I'd also be curious to hear:
  • What he thinks of realignment and how the Big East figures into it
  • Calculus for deciding games at MSG vs. Carnesseca & how many more games will be at MSG in future years (I'd love to hear about the nuance of tickets sold vs. tickets out and profitability but I understand that's not something you're getting on a podcast, lol)
  • NIL in terms of how they manage & balance the outsourced work from Flat Top and Storm Marketing, his role with finding donors, and if there's any plans in terms of trying to find additional "whales" like Repole
 
will be asking about this for sure
Just some thoughts:

It would be helpful if he could give a sense of whether they think this will result in major moves in seat location (particularly at msg).

Relatedly, will people in certain locations be more like to be moved? Will people in certain plans (eg Gold, Silver, etc) be more likely to have their seats moved? (Obviously I know everyone is “moving” but talking more about competition for seats in those areas)

How do we find how many priority points we have at any given point? How do we ensure that’s accurate?

Can they provide us with a sense of what any given amount of priority points equals in actual priority (ie if you have 5,500 priority points you are #600, etc)?

Can they provide an estimate of priority points needed to sit in certain areas?

Can they accept conditional donations (ie I’ll donate $10k if I get section 117 rows 10 or lower)?
 
Just some thoughts:

It would be helpful if he could give a sense of whether they think this will result in major moves in seat location (particularly at msg).

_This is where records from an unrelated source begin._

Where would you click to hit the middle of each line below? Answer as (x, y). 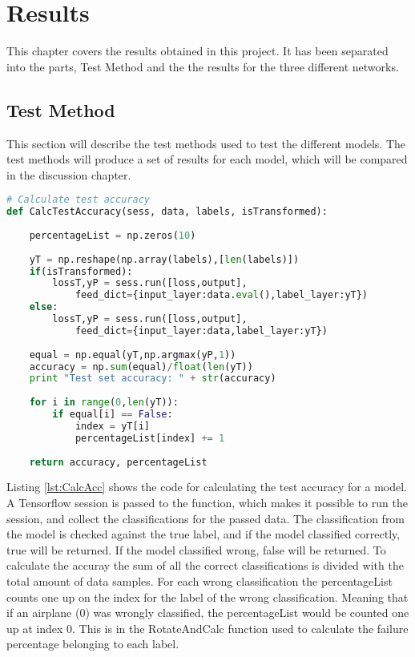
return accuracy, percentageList (118, 462)
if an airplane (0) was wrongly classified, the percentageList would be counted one (208, 613)
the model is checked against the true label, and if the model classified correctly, (203, 534)
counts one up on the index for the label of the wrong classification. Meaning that (207, 597)
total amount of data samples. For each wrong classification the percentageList (199, 580)
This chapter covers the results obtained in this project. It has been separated (197, 51)
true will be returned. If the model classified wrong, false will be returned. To (196, 549)
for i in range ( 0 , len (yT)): (104, 403)
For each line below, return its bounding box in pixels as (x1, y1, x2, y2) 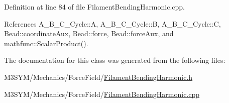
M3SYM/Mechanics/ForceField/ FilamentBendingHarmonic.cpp (4, 88, 200, 99)
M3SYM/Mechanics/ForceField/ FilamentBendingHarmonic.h (4, 71, 193, 82)
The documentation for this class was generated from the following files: (4, 55, 225, 65)
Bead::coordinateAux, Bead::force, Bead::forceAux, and (4, 28, 174, 39)
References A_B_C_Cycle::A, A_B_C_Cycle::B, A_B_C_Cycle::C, (4, 18, 221, 29)
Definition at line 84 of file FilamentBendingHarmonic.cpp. (4, 2, 185, 12)
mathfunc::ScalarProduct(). (4, 38, 88, 48)

Relatedly, will people in certain locations be more like to be moved? Will people in certain plans (eg Gold, Silver, etc) be more likely to have their seats moved? (Obviously I know everyone is “moving” but talking more about competition for seats in those areas)

How do we find how many priority points we have at any given point? How do we ensure that’s accurate?

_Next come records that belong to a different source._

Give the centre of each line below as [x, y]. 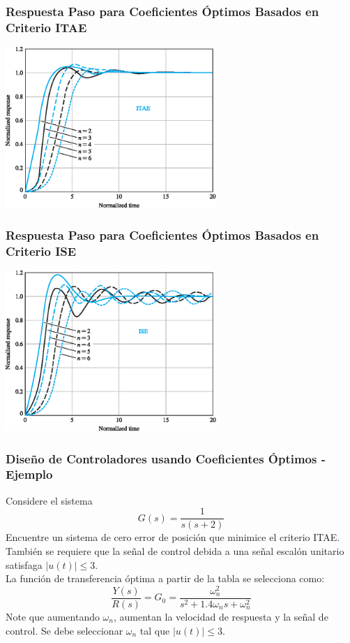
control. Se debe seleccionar [64, 630]
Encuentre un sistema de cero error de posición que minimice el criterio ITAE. [173, 537]
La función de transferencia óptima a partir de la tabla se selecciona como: [165, 578]
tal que [155, 630]
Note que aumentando [53, 616]
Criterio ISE [41, 251]
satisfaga [24, 564]
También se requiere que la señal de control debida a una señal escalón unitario [175, 550]

Can they provide us with a sense of what any given amount of priority points equals in actual priority (ie if you have 5,500 priority points you are #600, etc)?

Can they provide an estimate of priority points needed to sit in certain areas?

Can they accept conditional donations (ie I’ll donate $10k if I get section 117 rows 10 or lower)?
The school should be able to.tell you how many priority points you have.

I think the best they could tell you is where you rank and what 10,000 more points would put you on the list.

The simple answer is once ticket demand surges, in a reseating announcement 3 or 4 months in advance, the idea is to generate donations. Donations will put season ticket holders in better shape than they would otherwise be.

Question for Dave to ask Kull: At 100 points per year and zero donations, is it fair that a 25 year season ticket holder get bumped for a $3000 donor?